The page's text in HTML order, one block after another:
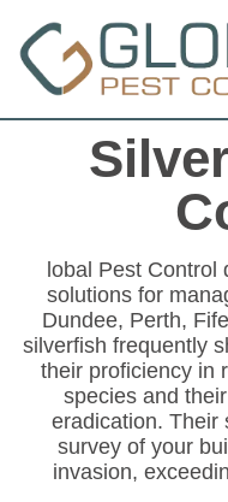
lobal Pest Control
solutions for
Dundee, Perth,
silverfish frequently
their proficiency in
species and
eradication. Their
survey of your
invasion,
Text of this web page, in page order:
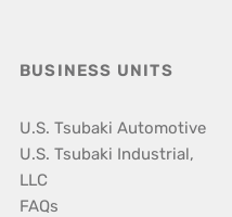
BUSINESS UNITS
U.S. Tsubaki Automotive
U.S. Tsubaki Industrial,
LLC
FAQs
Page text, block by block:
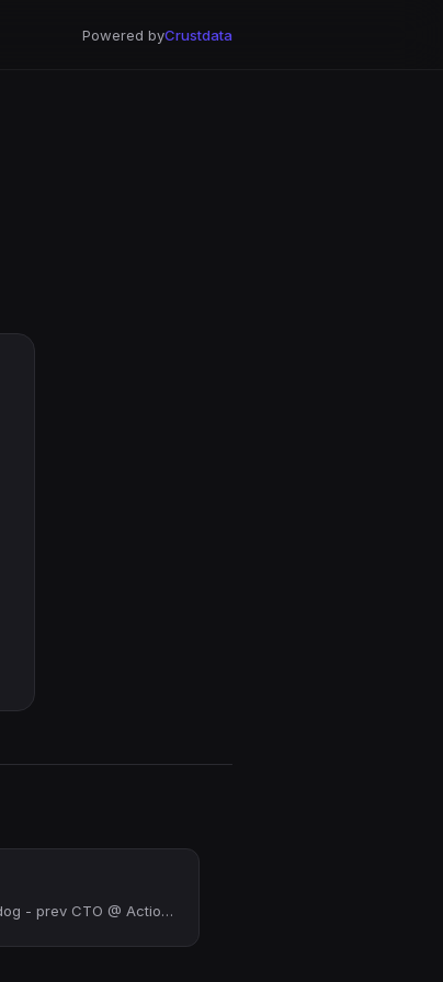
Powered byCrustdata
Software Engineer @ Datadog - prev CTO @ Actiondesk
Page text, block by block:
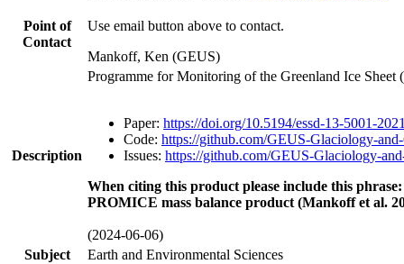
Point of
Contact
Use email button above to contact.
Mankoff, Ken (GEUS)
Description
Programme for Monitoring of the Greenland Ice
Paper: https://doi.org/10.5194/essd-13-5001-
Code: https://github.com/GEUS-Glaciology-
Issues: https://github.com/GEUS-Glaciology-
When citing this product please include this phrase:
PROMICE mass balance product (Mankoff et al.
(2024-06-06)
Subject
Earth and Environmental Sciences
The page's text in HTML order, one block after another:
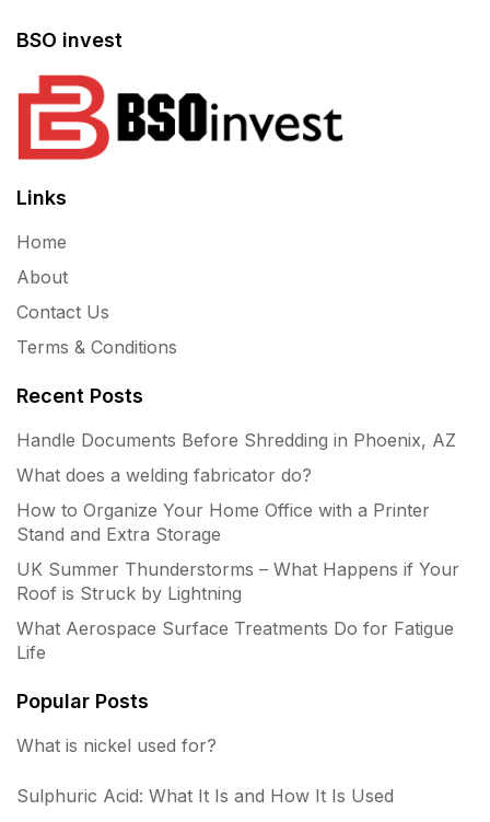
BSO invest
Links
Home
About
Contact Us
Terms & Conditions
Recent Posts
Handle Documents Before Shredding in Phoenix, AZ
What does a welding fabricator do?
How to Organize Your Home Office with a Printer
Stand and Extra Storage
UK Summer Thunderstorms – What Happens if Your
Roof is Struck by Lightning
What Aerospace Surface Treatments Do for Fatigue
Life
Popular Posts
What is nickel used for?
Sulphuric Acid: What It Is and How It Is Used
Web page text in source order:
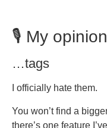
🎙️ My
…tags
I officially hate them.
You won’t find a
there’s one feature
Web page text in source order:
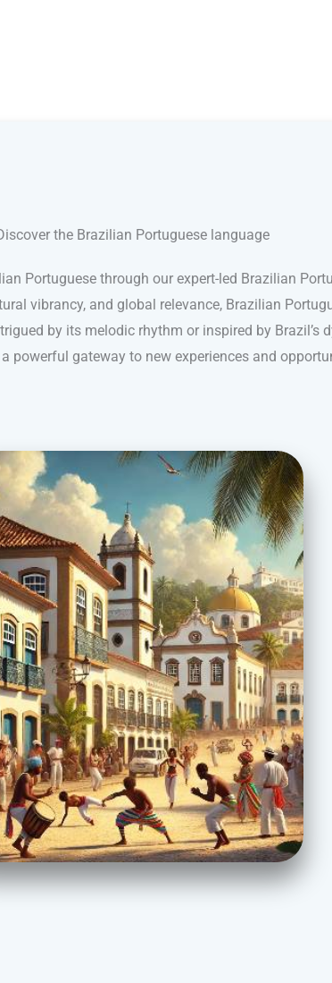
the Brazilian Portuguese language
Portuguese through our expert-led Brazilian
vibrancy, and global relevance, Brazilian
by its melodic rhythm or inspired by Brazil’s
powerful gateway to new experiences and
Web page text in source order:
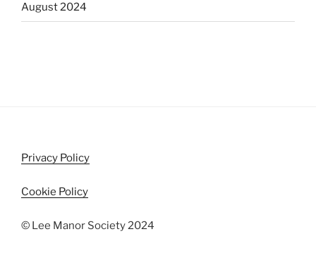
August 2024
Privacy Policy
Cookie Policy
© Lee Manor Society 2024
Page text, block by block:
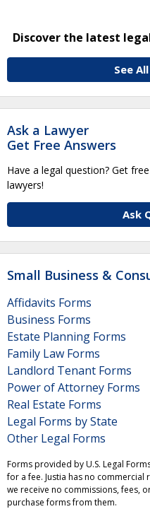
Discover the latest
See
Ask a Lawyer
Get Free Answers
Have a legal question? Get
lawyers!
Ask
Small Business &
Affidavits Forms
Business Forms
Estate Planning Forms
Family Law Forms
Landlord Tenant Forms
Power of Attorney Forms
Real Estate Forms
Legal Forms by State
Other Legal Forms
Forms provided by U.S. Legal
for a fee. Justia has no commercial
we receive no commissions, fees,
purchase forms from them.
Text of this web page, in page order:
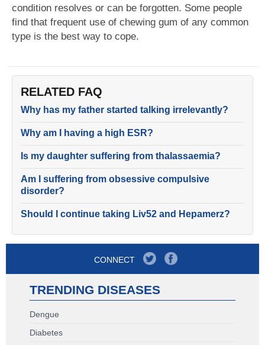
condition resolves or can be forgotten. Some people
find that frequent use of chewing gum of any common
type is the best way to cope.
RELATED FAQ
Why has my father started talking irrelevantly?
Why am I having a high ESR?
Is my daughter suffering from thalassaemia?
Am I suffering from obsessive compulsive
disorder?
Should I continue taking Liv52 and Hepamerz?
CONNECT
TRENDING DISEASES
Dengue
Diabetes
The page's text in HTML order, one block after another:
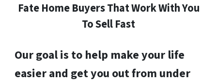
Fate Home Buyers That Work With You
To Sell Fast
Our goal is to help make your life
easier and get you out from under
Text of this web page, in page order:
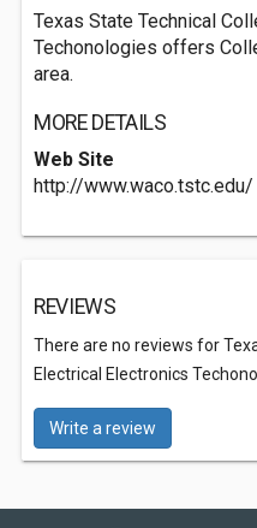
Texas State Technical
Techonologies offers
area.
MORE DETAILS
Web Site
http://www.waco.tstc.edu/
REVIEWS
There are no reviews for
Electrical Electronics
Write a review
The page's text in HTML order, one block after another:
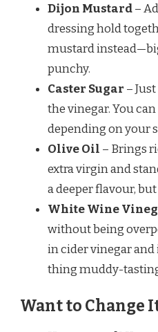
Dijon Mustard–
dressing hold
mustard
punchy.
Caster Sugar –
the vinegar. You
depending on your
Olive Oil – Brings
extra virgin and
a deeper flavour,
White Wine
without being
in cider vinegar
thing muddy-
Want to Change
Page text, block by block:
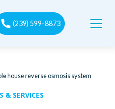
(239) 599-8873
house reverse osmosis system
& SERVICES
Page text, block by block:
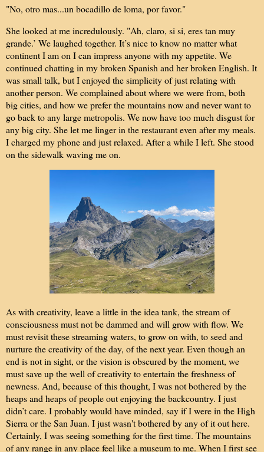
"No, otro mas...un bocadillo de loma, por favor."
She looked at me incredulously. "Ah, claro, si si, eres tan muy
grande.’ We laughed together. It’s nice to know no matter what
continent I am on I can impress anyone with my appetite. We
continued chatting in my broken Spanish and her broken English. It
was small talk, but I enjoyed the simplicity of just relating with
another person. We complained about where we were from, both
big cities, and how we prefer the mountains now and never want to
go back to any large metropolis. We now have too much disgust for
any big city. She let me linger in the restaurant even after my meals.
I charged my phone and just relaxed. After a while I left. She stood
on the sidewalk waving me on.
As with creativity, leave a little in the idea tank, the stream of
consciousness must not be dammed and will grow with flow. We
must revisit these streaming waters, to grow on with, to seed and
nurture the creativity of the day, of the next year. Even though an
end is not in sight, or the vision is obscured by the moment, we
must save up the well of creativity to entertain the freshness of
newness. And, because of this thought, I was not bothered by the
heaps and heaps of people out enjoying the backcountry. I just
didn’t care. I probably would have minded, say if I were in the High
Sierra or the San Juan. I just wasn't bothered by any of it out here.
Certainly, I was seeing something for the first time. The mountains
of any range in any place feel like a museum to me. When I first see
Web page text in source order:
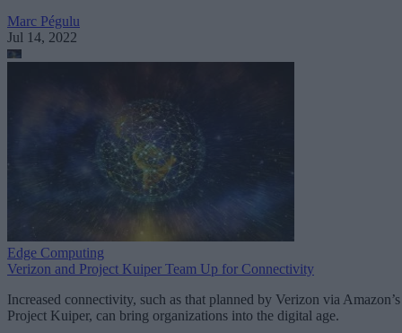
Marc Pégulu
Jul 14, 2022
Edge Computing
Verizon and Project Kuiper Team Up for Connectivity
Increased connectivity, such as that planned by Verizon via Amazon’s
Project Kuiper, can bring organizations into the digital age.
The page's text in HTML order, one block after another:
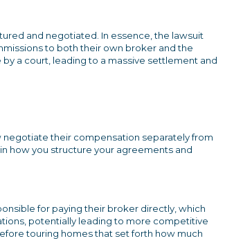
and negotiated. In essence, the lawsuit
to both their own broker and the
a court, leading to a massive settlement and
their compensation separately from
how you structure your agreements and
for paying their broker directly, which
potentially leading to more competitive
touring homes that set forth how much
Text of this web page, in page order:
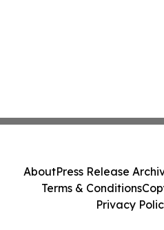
----------
WHAT THIS TASK INVOLVES: Return the data exactly as it stands, minus the pictures.

ANSWER SPACE:
The page's text in HTML order, one block after another:
lobal Pest Control
solutions for
Dundee, Perth,
silverfish frequently
their proficiency in
species and
eradication. Their
survey of your
invasion,
Text of this web page, in page order:
BUSINESS UNITS
U.S. Tsubaki Automotive
U.S. Tsubaki Industrial,
LLC
FAQs
Page text, block by block:
Powered byCrustdata
Software Engineer @ Datadog - prev CTO @ Actiondesk
Page text, block by block:
Point of
Contact
Use email button above to contact.
Mankoff, Ken (GEUS)
Description
Programme for Monitoring of the Greenland Ice
Paper: https://doi.org/10.5194/essd-13-5001-
Code: https://github.com/GEUS-Glaciology-
Issues: https://github.com/GEUS-Glaciology-
When citing this product please include this phrase:
PROMICE mass balance product (Mankoff et al.
(2024-06-06)
Subject
Earth and Environmental Sciences
The page's text in HTML order, one block after another:
BSO invest
Links
Home
About
Contact Us
Terms & Conditions
Recent Posts
Handle Documents Before Shredding in Phoenix, AZ
What does a welding fabricator do?
How to Organize Your Home Office with a Printer
Stand and Extra Storage
UK Summer Thunderstorms – What Happens if Your
Roof is Struck by Lightning
What Aerospace Surface Treatments Do for Fatigue
Life
Popular Posts
What is nickel used for?
Sulphuric Acid: What It Is and How It Is Used
Web page text in source order:
🎙️ My
…tags
I officially hate them.
You won’t find a
there’s one feature
Web page text in source order:
the Brazilian Portuguese language
Portuguese through our expert-led Brazilian
vibrancy, and global relevance, Brazilian
by its melodic rhythm or inspired by Brazil’s
powerful gateway to new experiences and
Web page text in source order:
August 2024
Privacy Policy
Cookie Policy
© Lee Manor Society 2024
Page text, block by block:
Discover the latest
See
Ask a Lawyer
Get Free Answers
Have a legal question? Get
lawyers!
Ask
Small Business &
Affidavits Forms
Business Forms
Estate Planning Forms
Family Law Forms
Landlord Tenant Forms
Power of Attorney Forms
Real Estate Forms
Legal Forms by State
Other Legal Forms
Forms provided by U.S. Legal
for a fee. Justia has no commercial
we receive no commissions, fees,
purchase forms from them.
Text of this web page, in page order:
condition resolves or can be forgotten. Some people
find that frequent use of chewing gum of any common
type is the best way to cope.
RELATED FAQ
Why has my father started talking irrelevantly?
Why am I having a high ESR?
Is my daughter suffering from thalassaemia?
Am I suffering from obsessive compulsive
disorder?
Should I continue taking Liv52 and Hepamerz?
CONNECT
TRENDING DISEASES
Dengue
Diabetes
The page's text in HTML order, one block after another:
Fate Home Buyers That Work With You
To Sell Fast
Our goal is to help make your life
easier and get you out from under
Text of this web page, in page order:
Texas State Technical
Techonologies offers
area.
MORE DETAILS
Web Site
http://www.waco.tstc.edu/
REVIEWS
There are no reviews for
Electrical Electronics
Write a review
The page's text in HTML order, one block after another:
Dijon Mustard–
dressing hold
mustard
punchy.
Caster Sugar –
the vinegar. You
depending on your
Olive Oil – Brings
extra virgin and
a deeper flavour,
White Wine
without being
in cider vinegar
thing muddy-
Want to Change
Page text, block by block:
(239) 599-8873
house reverse osmosis system
& SERVICES
Page text, block by block:
"No, otro mas...un bocadillo de loma, por favor."
She looked at me incredulously. "Ah, claro, si si, eres tan muy
grande.’ We laughed together. It’s nice to know no matter what
continent I am on I can impress anyone with my appetite. We
continued chatting in my broken Spanish and her broken English. It
was small talk, but I enjoyed the simplicity of just relating with
another person. We complained about where we were from, both
big cities, and how we prefer the mountains now and never want to
go back to any large metropolis. We now have too much disgust for
any big city. She let me linger in the restaurant even after my meals.
I charged my phone and just relaxed. After a while I left. She stood
on the sidewalk waving me on.
As with creativity, leave a little in the idea tank, the stream of
consciousness must not be dammed and will grow with flow. We
must revisit these streaming waters, to grow on with, to seed and
nurture the creativity of the day, of the next year. Even though an
end is not in sight, or the vision is obscured by the moment, we
must save up the well of creativity to entertain the freshness of
newness. And, because of this thought, I was not bothered by the
heaps and heaps of people out enjoying the backcountry. I just
didn’t care. I probably would have minded, say if I were in the High
Sierra or the San Juan. I just wasn't bothered by any of it out here.
Certainly, I was seeing something for the first time. The mountains
of any range in any place feel like a museum to me. When I first see
Web page text in source order:
Marc Pégulu
Jul 14, 2022
Edge Computing
Verizon and Project Kuiper Team Up for Connectivity
Increased connectivity, such as that planned by Verizon via Amazon’s
Project Kuiper, can bring organizations into the digital age.
The page's text in HTML order, one block after another:
and negotiated. In essence, the lawsuit
to both their own broker and the
a court, leading to a massive settlement and
their compensation separately from
how you structure your agreements and
for paying their broker directly, which
potentially leading to more competitive
touring homes that set forth how much
Text of this web page, in page order:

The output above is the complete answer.